◆ **DIRECTIONS**: Return only what runs from the line containing "cation studies with" through the last line of the entries below, exactly, omitting pictures.

Extracted records
※
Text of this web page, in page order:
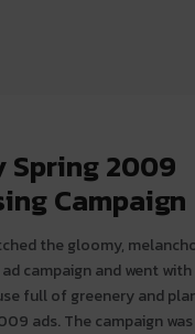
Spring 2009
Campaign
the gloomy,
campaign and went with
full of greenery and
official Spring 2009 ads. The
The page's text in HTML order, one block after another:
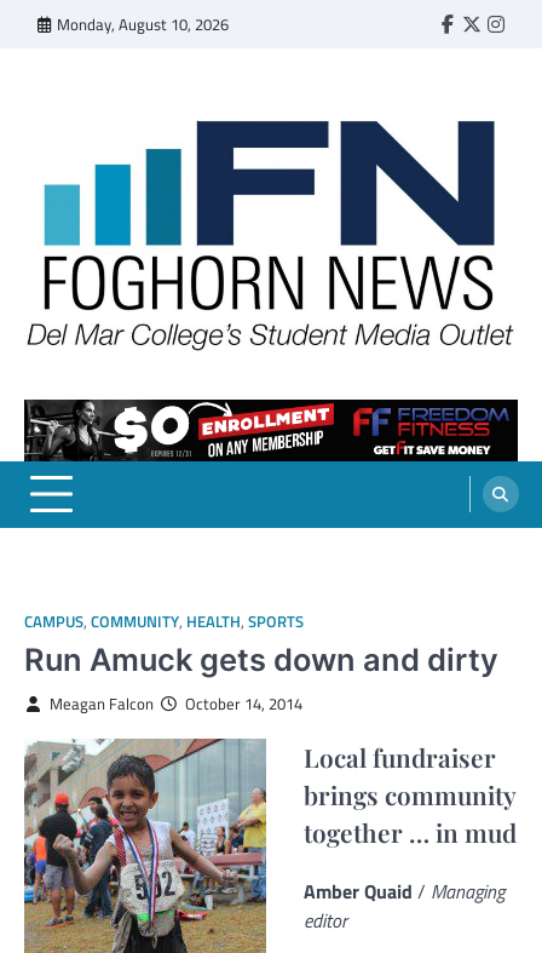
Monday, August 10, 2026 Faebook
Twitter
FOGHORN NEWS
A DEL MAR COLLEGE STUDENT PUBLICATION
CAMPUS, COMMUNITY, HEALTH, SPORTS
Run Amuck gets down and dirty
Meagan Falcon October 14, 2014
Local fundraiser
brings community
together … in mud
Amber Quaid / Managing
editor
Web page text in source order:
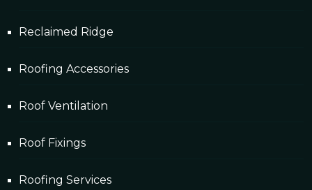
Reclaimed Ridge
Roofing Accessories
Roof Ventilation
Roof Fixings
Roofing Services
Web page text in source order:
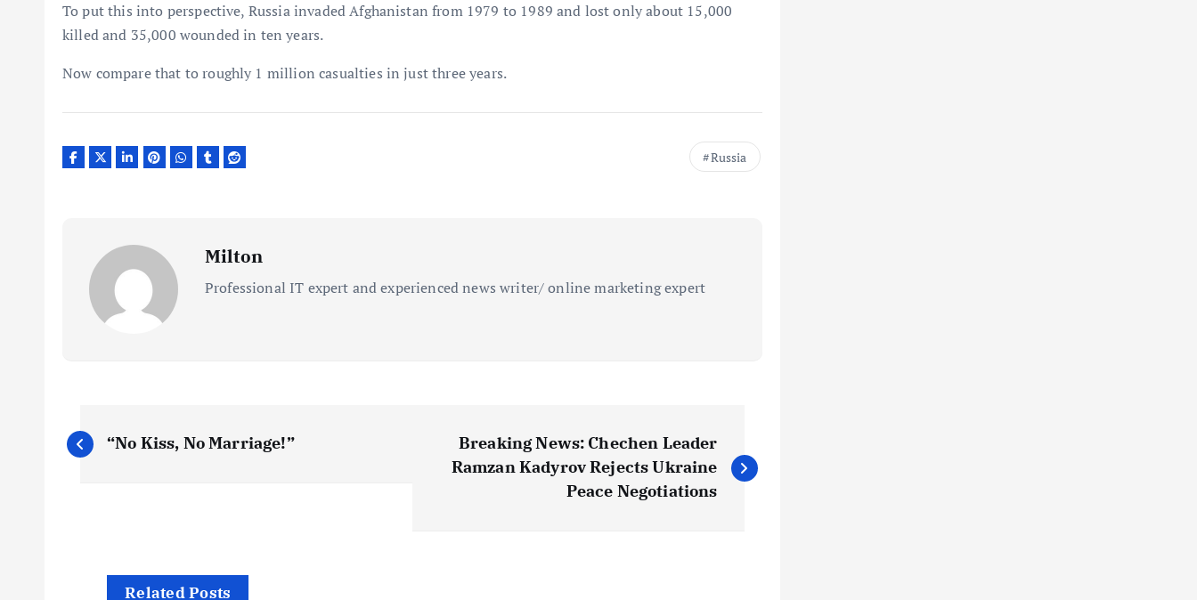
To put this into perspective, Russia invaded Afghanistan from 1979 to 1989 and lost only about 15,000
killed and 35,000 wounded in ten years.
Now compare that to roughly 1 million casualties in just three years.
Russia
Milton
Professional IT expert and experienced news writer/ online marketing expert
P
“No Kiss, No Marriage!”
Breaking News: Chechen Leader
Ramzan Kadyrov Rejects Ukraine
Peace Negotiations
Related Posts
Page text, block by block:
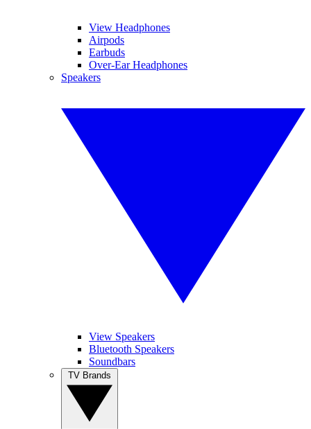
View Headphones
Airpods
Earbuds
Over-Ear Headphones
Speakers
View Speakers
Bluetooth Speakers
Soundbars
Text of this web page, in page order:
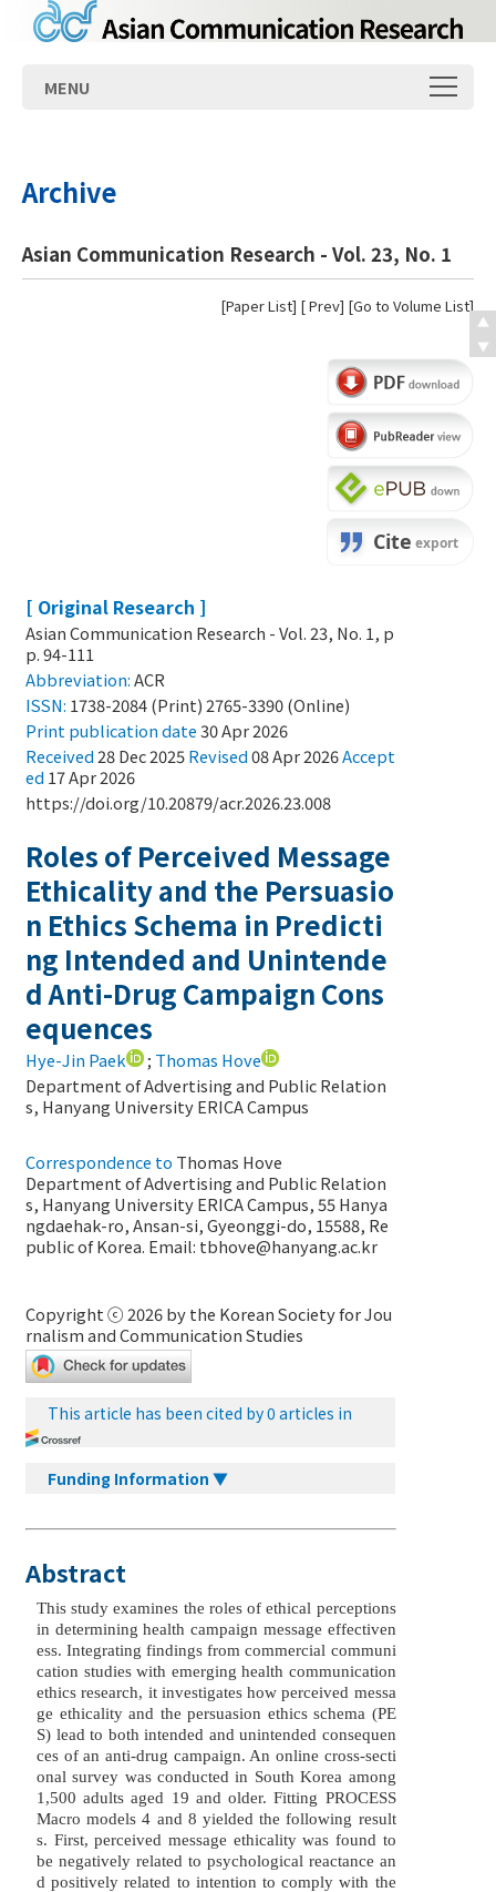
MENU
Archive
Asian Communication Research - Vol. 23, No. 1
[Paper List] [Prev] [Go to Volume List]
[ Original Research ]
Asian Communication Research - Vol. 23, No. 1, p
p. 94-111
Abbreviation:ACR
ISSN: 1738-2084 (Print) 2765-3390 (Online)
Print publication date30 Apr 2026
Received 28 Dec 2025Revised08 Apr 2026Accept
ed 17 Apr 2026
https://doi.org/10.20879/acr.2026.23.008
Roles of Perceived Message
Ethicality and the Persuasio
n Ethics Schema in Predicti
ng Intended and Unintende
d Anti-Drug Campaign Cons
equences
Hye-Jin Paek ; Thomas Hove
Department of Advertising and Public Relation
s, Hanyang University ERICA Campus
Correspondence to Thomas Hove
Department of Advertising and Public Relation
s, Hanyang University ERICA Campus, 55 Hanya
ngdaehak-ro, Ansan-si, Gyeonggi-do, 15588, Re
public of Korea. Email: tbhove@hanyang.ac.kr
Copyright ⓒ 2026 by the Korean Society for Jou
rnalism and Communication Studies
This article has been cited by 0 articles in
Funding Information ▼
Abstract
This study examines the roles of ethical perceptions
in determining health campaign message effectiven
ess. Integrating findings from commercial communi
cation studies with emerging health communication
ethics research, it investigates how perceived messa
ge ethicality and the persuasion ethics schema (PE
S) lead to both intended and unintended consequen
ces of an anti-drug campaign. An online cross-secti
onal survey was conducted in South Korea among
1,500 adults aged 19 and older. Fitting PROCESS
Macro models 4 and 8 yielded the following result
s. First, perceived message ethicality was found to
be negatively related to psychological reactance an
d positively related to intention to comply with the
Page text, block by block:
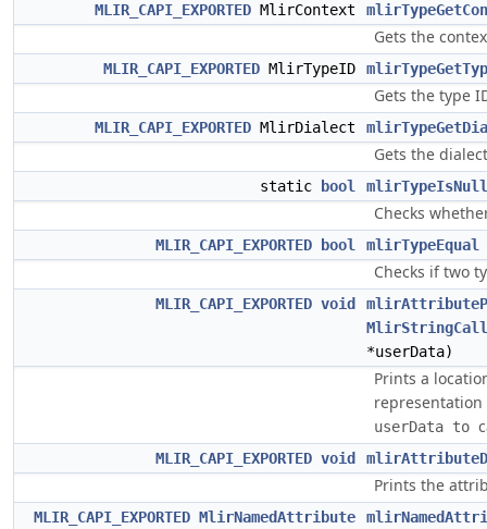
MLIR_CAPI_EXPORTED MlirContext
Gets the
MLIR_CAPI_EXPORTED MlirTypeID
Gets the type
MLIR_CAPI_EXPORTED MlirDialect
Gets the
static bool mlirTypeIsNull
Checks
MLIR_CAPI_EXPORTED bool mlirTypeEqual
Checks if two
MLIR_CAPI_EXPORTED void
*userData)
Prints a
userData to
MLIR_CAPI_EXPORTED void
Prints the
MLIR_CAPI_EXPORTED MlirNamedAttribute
※
◆ **SOLUTION FOR THIS TASK**:
cation studies with emerging health communication
ethics research, it investigates how perceived messa
ge ethicality and the persuasion ethics schema (PE
S) lead to both intended and unintended consequen
ces of an anti-drug campaign. An online cross-secti
onal survey was conducted in South Korea among
1,500 adults aged 19 and older. Fitting PROCESS
Macro models 4 and 8 yielded the following result
s. First, perceived message ethicality was found to
be negatively related to psychological reactance an
d positively related to intention to comply with the
Page text, block by block:
MLIR_CAPI_EXPORTED MlirContext
Gets the
MLIR_CAPI_EXPORTED MlirTypeID
Gets the type
MLIR_CAPI_EXPORTED MlirDialect
Gets the
static bool mlirTypeIsNull
Checks
MLIR_CAPI_EXPORTED bool mlirTypeEqual
Checks if two
MLIR_CAPI_EXPORTED void
*userData)
Prints a
userData to
MLIR_CAPI_EXPORTED void
Prints the
MLIR_CAPI_EXPORTED MlirNamedAttribute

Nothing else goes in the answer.